Pendharkar Sayali A, Asrani Varsha M, Murphy Rinki, Cutfield Richard, Windsor John A, Petrov Maxim S
Department of Surgery, University of Auckland, Auckland, New Zealand.
Department of Medicine, University of Auckland, Auckland, New Zealand.
Clin Transl Gastroenterol. 2017 Jan 5;8(1):e210. doi: 10.1038/ctg.2016.63.
Diabetes has become an epidemic in developed and developing countries alike, with an increased demand for new efficacious treatments. A large body of pre-clinical evidence suggests that the gut-brain axis may be exploited as a potential therapeutic target for defective glucose homeostasis. This clinical study aimed to investigate a comprehensive panel of glucoregulatory peptides, released by both the gut and brain, in individuals after acute pancreatitis.
Fasting levels of glucagon-like peptide-1 (GLP-1), glicentin, oxyntomodulin, peptide YY, ghrelin, cholecystokinin, vasoactive intestinal peptide (VIP), and secretin were studied. Modified Poisson and multivariable linear regression analyses were conducted. Pre-determined concentration ranges were used to categorize each peptide into quartiles.
A total of 83 individuals were included, of who 30 (36%) developed abnormal glucose metabolism (AGM) after acute pancreatitis. In individuals with AGM, the highest quartile of oxyntomodulin differed most significantly from the lowest quartile with a prevalence ratio (PR; 95% confidence interval) of 0.50 (0.21, 1.20; P=0.005); of glicentin with a PR of 0.26 (0.13, 0.54; P<0.001); and of VIP with a PR of 0.34 (0.13, 0.89; P=0.043). Peptide YY, GLP-1, cholecystokinin, ghrelin, and secretin were not significantly associated with AGM.

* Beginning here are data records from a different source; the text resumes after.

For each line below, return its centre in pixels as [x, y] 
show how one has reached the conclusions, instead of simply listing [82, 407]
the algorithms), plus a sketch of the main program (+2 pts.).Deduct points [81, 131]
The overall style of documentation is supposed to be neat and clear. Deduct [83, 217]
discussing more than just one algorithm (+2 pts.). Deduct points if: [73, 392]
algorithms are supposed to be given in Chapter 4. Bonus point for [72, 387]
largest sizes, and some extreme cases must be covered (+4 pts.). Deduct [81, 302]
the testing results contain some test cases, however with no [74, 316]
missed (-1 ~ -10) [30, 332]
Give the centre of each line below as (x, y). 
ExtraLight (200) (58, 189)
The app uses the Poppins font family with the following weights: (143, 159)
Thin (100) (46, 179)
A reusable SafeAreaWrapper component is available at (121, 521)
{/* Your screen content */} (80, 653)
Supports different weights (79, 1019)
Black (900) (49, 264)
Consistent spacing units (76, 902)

Fasting circulating oxyntomodulin, glicentin, and VIP levels are significantly decreased in patients with defective glucose homeostasis after acute pancreatitis. Oxyntomodulin appears to be a promising therapeutic target for future clinical studies on diabetes associated with diseases of the exocrine pancreas.

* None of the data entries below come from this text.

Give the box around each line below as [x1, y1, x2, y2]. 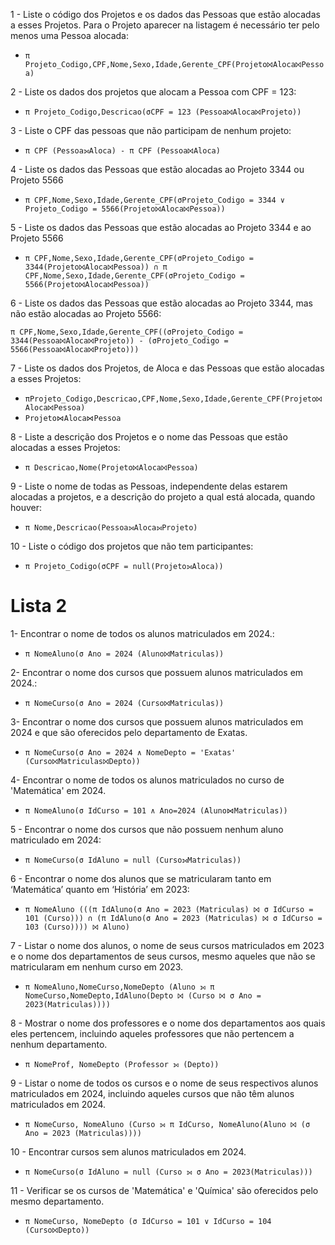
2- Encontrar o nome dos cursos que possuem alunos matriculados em [10, 666, 304, 678]
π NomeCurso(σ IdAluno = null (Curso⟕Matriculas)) [24, 855, 242, 865]
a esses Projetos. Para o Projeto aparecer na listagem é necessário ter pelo [10, 19, 320, 31]
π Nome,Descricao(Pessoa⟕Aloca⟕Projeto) [24, 523, 198, 533]
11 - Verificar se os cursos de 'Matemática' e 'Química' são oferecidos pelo [10, 1184, 319, 1196]
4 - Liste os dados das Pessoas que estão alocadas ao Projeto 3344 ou [10, 164, 305, 175]
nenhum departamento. [10, 1038, 108, 1050]
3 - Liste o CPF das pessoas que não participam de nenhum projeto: [10, 125, 292, 136]

糖尿病在发达国家和发展中国家都已成为一种流行病,对新型有效治疗方法的需求不断增加。大量临床前证据表明,肠-脑轴可作为葡萄糖稳态缺陷的潜在治疗靶点。本临床研究旨在调查急性胰腺炎患者肠道和大脑释放的一组全面的葡萄糖调节肽。
研究了胰高血糖素样肽-1(GLP-1)、胃泌酸调节素、胃动素、肽YY、ghrelin、胆囊收缩素、血管活性肠肽(VIP)和促胰液素的空腹水平。进行了修正泊松回归分析和多变量线性回归分析。使用预先确定的浓度范围将每种肽分为四分位数。

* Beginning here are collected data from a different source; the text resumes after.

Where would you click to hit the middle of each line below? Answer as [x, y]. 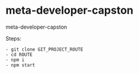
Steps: [13, 38]
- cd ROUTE [19, 54]
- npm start [20, 65]
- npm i [15, 60]
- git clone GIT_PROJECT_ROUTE [44, 49]

共纳入83名个体,其中30名(36%)在急性胰腺炎后出现异常糖代谢(AGM)。在AGM患者中,胃动素最高四分位数与最低四分位数差异最为显著,患病率比(PR;95%置信区间)为0.50(0.21,1.20;P = 0.005);胃泌酸调节素的PR为0.26(0.13,0.54;P < 0.001);VIP的PR为0.34(0.13,0.89;P = 0.043)。肽YY、GLP-1、胆囊收缩素、ghrelin和促胰液素与AGM无显著关联。
急性胰腺炎后糖稳态缺陷患者的空腹循环胃动素、胃泌酸调节素和VIP水平显著降低。胃动素似乎是未来关于外分泌胰腺疾病相关糖尿病临床研究的一个有前景的治疗靶点。